When we used the read API in step 2, Apache Spark did not execute any jobs. This is because Apache Spark uses a lazy evaluation technique to delay the execution of transformations until an action is called. This allows Spark to optimize the execution plan and recover from failures. However, it can also lead to some challenges in debugging and troubleshooting. To work effectively with lazy evaluation, it’s important to understand the distinction between transformations and actions and to consider the order and timing of transformations and actions in your code.

There’s more…

Here are some additional details to help you become more knowledgeable about reading CSV data with Apache Spark:

Specifying options when reading CSV files: In addition to specifying the header option, you can also specify other options when reading CSV files with Spark. For example, you can use the delimiter option to specify the delimiter used in the CSV file (for example, option("delimiter", "|") for a pipe-delimited file) or the inferSchema option to automatically infer the data types of the columns in the DataFrame (for example, option ("inferSchema", "true")).
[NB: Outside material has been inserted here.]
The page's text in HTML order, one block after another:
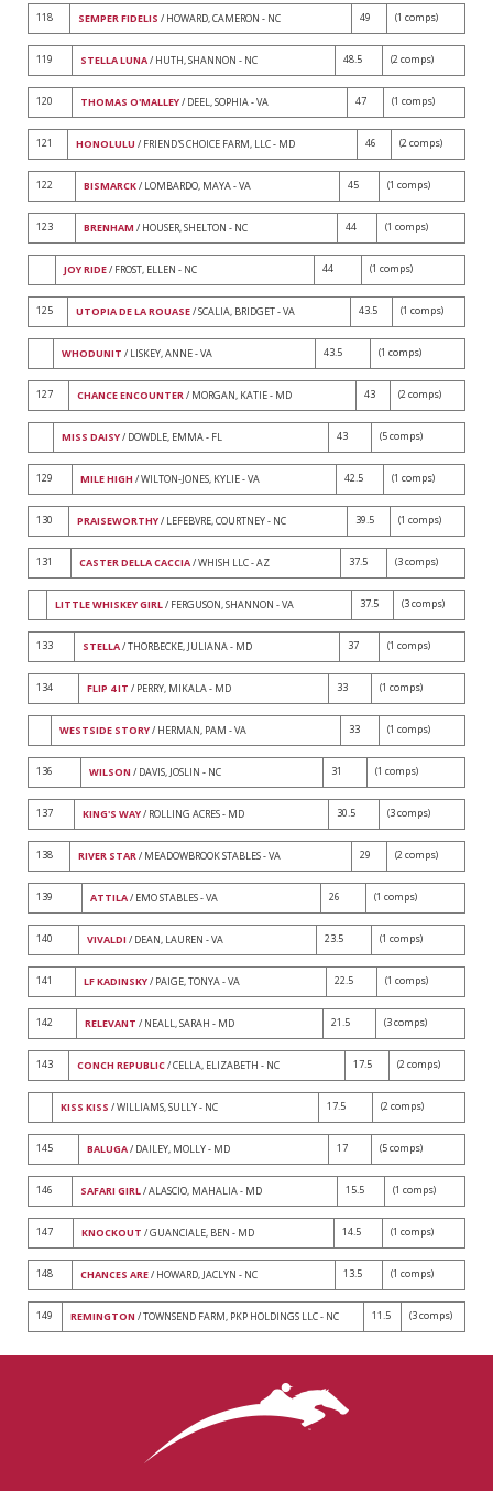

Handling missing or malformed data: When reading CSV files with Spark, you may encounter missing or malformed data that can cause errors. To handle missing data, you can use the nullValue option to specify the value used to represent null values in the CSV file (for example, option("nullValue", "NA") for a file where "NA" represents null values). To handle malformed data, you can use the mode option to specify how to handle parsing errors (for example, option("mode", "PERMISSIVE") to ignore parsing errors and continue processing the file).
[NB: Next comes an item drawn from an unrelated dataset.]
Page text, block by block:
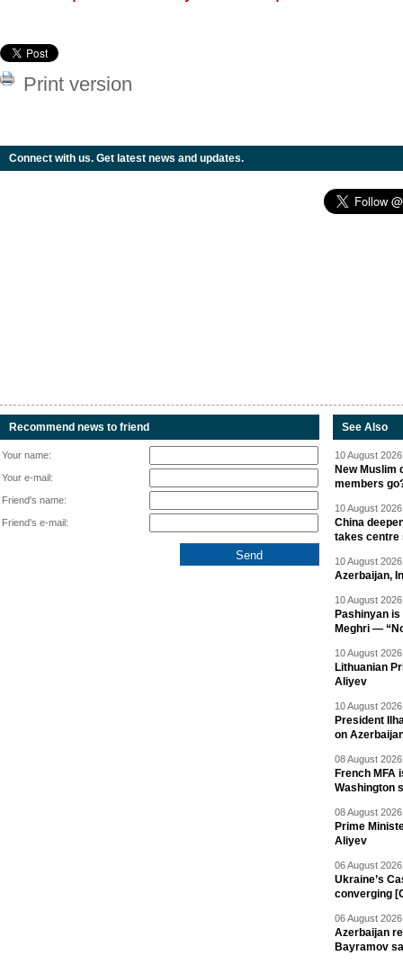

Working with large CSV files: When working with large CSV files, you may run into memory and performance issues if you try to load the entire file into a DataFrame at once. To avoid this, you can use the spark.read.csv() method with the maxColumns and maxCharsPerColumn options to limit the number of columns and characters per column that Spark reads at a time. You can also use the spark.readStream.csv() method to read large CSV files as a stream, which allows you to process the data in real time as it is read from disk.